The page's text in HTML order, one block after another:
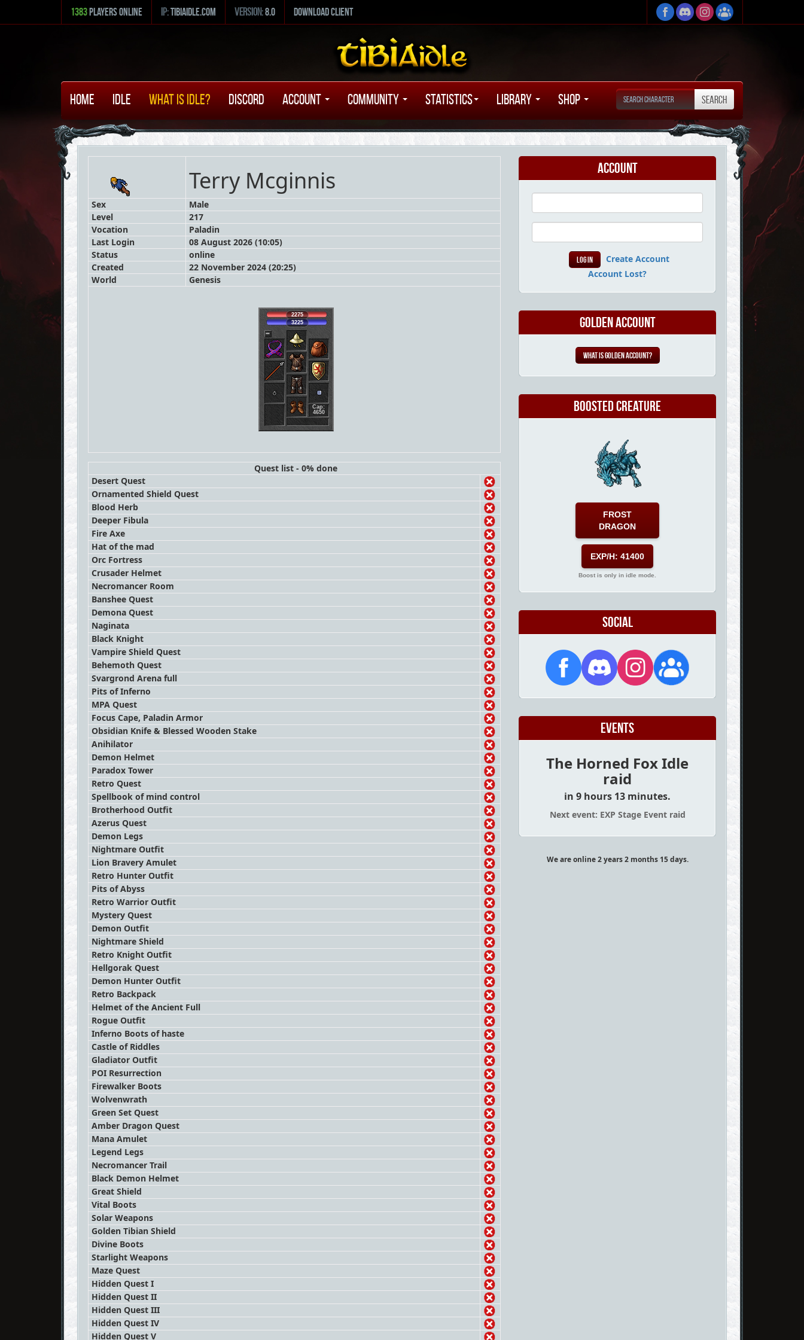
1383 Players Online ip:tibiaidle.com version:8.0 Download Client
Home Idle What is Idle? Discord Account Community Statistics Library Shop
Terry Mcginnis
Sex
Male
Level
217
Vocation
Paladin
Last Login
08 August 2026 (10:05)
Status
online
Created
22 November 2024 (20:25)
World
Genesis
2275
3225
Cap:
4650
Quest list - 0% done
Desert Quest
Ornamented Shield Quest
Blood Herb
Deeper Fibula
Fire Axe
Hat of the mad
Orc Fortress
Crusader Helmet
Necromancer Room
Banshee Quest
Demona Quest
Naginata
Black Knight
Vampire Shield Quest
Behemoth Quest
Svargrond Arena full
Pits of Inferno
MPA Quest
Focus Cape, Paladin Armor
Obsidian Knife & Blessed Wooden Stake
Anihilator
Demon Helmet
Paradox Tower
Retro Quest
Spellbook of mind control
Brotherhood Outfit
Azerus Quest
Demon Legs
Nightmare Outfit
Lion Bravery Amulet
Retro Hunter Outfit
Pits of Abyss
Retro Warrior Outfit
Mystery Quest
Demon Outfit
Nightmare Shield
Retro Knight Outfit
Hellgorak Quest
Demon Hunter Outfit
Retro Backpack
Helmet of the Ancient Full
Rogue Outfit
Inferno Boots of haste
Castle of Riddles
Gladiator Outfit
POI Resurrection
Firewalker Boots
Wolvenwrath
Green Set Quest
Amber Dragon Quest
Mana Amulet
Legend Legs
Necromancer Trail
Black Demon Helmet
Great Shield
Vital Boots
Solar Weapons
Golden Tibian Shield
Divine Boots
Starlight Weapons
Maze Quest
Hidden Quest I
Hidden Quest II
Hidden Quest III
Hidden Quest IV
Hidden Quest V
Account
Create Account
Account Lost?
Golden Account
What is Golden Account?
Boosted Creature
FROST
DRAGON
EXP/H: 41400
Boost is only in idle mode.
Social
Events
The Horned Fox Idle
raid
in 9 hours 13 minutes.
Next event: EXP Stage Event raid
We are online 2 years 2 months 15 days.
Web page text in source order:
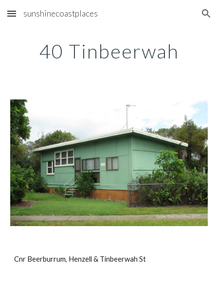
Skip to main content Skip to navigation
sunshinecoastplaces
40 Tinbeerwah
Cnr Beerburrum, Henzell & Tinbeerwah St
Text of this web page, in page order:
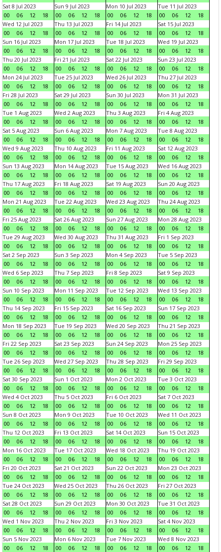
Sat 8 Jul 2023
00
06 12 18
Sun 9 Jul 2023
00
06 12 18
Mon 10 Jul 2023
00
06 12 18
Tue 11 Jul 2023
00
06 12
18
Wed 12 Jul 2023
00
06 12 18
Thu 13 Jul 2023
00
06 12 18
Fri 14 Jul 2023
00
06 12 18
Sat 15 Jul 2023
00
06 12
18
Sun 16 Jul 2023
00
06 12 18
Mon 17 Jul 2023
00
06 12 18
Tue 18 Jul 2023
00
06 12 18
Wed 19 Jul 2023
00
06 12
18
Thu 20 Jul 2023
00
06 12 18
Fri 21 Jul 2023
00
06 12 18
Sat 22 Jul 2023
00
06 12 18
Sun 23 Jul 2023
00
06 12
18
Mon 24 Jul 2023
00
06 12 18
Tue 25 Jul 2023
00
06 12 18
Wed 26 Jul 2023
00
06 12 18
Thu 27 Jul 2023
00
06 12
18
Fri 28 Jul 2023
00
06 12 18
Sat 29 Jul 2023
00
06 12 18
Sun 30 Jul 2023
00
06 12 18
Mon 31 Jul 2023
00
06 12
18
Tue 1 Aug 2023
00
06 12 18
Wed 2 Aug 2023
00
06 12 18
Thu 3 Aug 2023
00
06 12 18
Fri 4 Aug 2023
00
06 12
18
Sat 5 Aug 2023
00
06 12 18
Sun 6 Aug 2023
00
06 12 18
Mon 7 Aug 2023
00
06 12 18
Tue 8 Aug 2023
00
06 12
18
Wed 9 Aug 2023
00
06 12 18
Thu 10 Aug 2023
00
06 12 18
Fri 11 Aug 2023
00
06 12 18
Sat 12 Aug 2023
00
06 12
18
Sun 13 Aug 2023
00
06 12 18
Mon 14 Aug 2023
00
06 12 18
Tue 15 Aug 2023
00
06 12 18
Wed 16 Aug 2023
00
06 12
18
Thu 17 Aug 2023
00
06 12 18
Fri 18 Aug 2023
00
06 12 18
Sat 19 Aug 2023
00
06 12 18
Sun 20 Aug 2023
00
06 12
18
Mon 21 Aug 2023
00
06 12 18
Tue 22 Aug 2023
00
06 12 18
Wed 23 Aug 2023
00
06 12 18
Thu 24 Aug 2023
00
06 12
18
Fri 25 Aug 2023
00
06 12 18
Sat 26 Aug 2023
00
06 12 18
Sun 27 Aug 2023
00
06 12 18
Mon 28 Aug 2023
00
06 12
18
Tue 29 Aug 2023
00
06 12 18
Wed 30 Aug 2023
00
06 12 18
Thu 31 Aug 2023
00
06 12 18
Fri 1 Sep 2023
00
06 12
18
Sat 2 Sep 2023
00
06 12 18
Sun 3 Sep 2023
00
06 12 18
Mon 4 Sep 2023
00
06 12 18
Tue 5 Sep 2023
00
06 12
18
Wed 6 Sep 2023
00
06 12 18
Thu 7 Sep 2023
00
06 12 18
Fri 8 Sep 2023
00
06 12 18
Sat 9 Sep 2023
00
06 12
18
Sun 10 Sep 2023
00
06 12 18
Mon 11 Sep 2023
00
06 12 18
Tue 12 Sep 2023
00
06 12 18
Wed 13 Sep 2023
00
06 12
18
Thu 14 Sep 2023
00
06 12 18
Fri 15 Sep 2023
00
06 12 18
Sat 16 Sep 2023
00
06 12 18
Sun 17 Sep 2023
00
06 12
18
Mon 18 Sep 2023
00
06 12 18
Tue 19 Sep 2023
00
06 12 18
Wed 20 Sep 2023
00
06 12 18
Thu 21 Sep 2023
00
06 12
18
Fri 22 Sep 2023
00
06 12 18
Sat 23 Sep 2023
00
06 12 18
Sun 24 Sep 2023
00
06 12 18
Mon 25 Sep 2023
00
06 12
18
Tue 26 Sep 2023
00
06 12 18
Wed 27 Sep 2023
00
06 12 18
Thu 28 Sep 2023
00
06 12 18
Fri 29 Sep 2023
00
06 12
18
Sat 30 Sep 2023
00
06 12 18
Sun 1 Oct 2023
00
06 12 18
Mon 2 Oct 2023
00
06 12 18
Tue 3 Oct 2023
00
06 12
18
Wed 4 Oct 2023
00
06 12 18
Thu 5 Oct 2023
00
06 12 18
Fri 6 Oct 2023
00
06 12 18
Sat 7 Oct 2023
00
06 12
18
Sun 8 Oct 2023
00
06 12 18
Mon 9 Oct 2023
00
06 12 18
Tue 10 Oct 2023
00
06 12 18
Wed 11 Oct 2023
00
06 12
18
Thu 12 Oct 2023
00
06 12 18
Fri 13 Oct 2023
00
06 12 18
Sat 14 Oct 2023
00
06 12 18
Sun 15 Oct 2023
00
06 12
18
Mon 16 Oct 2023
00
06 12 18
Tue 17 Oct 2023
00
06 12 18
Wed 18 Oct 2023
00
06 12 18
Thu 19 Oct 2023
00
06 12
18
Fri 20 Oct 2023
00
06 12 18
Sat 21 Oct 2023
00
06 12 18
Sun 22 Oct 2023
00
06 12 18
Mon 23 Oct 2023
00
06 12
18
Tue 24 Oct 2023
00
06 12 18
Wed 25 Oct 2023
00
06 12 18
Thu 26 Oct 2023
00
06 12 18
Fri 27 Oct 2023
00
06 12
18
Sat 28 Oct 2023
00
06 12 18
Sun 29 Oct 2023
00
06 12 18
Mon 30 Oct 2023
00
06 12 18
Tue 31 Oct 2023
00
06 12
18
Wed 1 Nov 2023
00
06 12 18
Thu 2 Nov 2023
00
06 12 18
Fri 3 Nov 2023
00
06 12 18
Sat 4 Nov 2023
00
06 12
18
Sun 5 Nov 2023
00
06 12 18
Mon 6 Nov 2023
00
06 12 18
Tue 7 Nov 2023
00
06 12 18
Wed 8 Nov 2023
00
06 12
18
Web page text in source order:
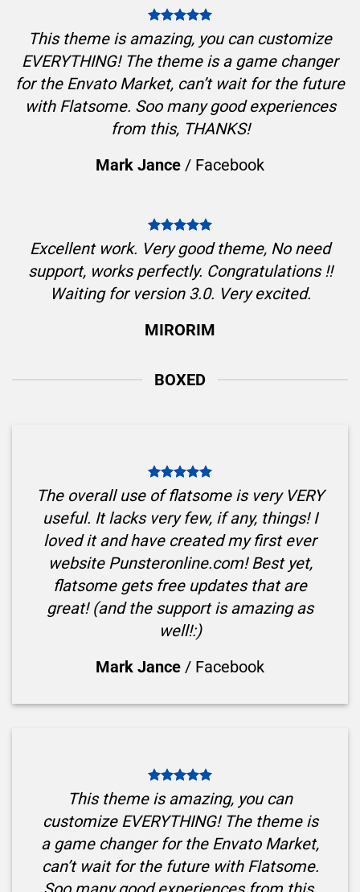
This theme is amazing, you can customize
EVERYTHING! The theme is a game changer
for the Envato Market, can’t wait for the future
with Flatsome. Soo many good experiences
from this, THANKS!
Mark Jance / Facebook
Excellent work. Very good theme, No need
support, works perfectly. Congratulations !!
Waiting for version 3.0. Very excited.
MIRORIM
BOXED
The overall use of flatsome is very VERY
useful. It lacks very few, if any, things! I
loved it and have created my first ever
website Punsteronline.com! Best yet,
flatsome gets free updates that are
great! (and the support is amazing as
well!:)
Mark Jance / Facebook
This theme is amazing, you can
customize EVERYTHING! The theme is
a game changer for the Envato Market,
can’t wait for the future with Flatsome.

● ● ● ● ● ● ●

[Exercise aim]: In the lines above, find each one with "Golden" and list it.

[Solution to the exercise]:
Golden Tibian Shield
Golden Account
What is Golden Account?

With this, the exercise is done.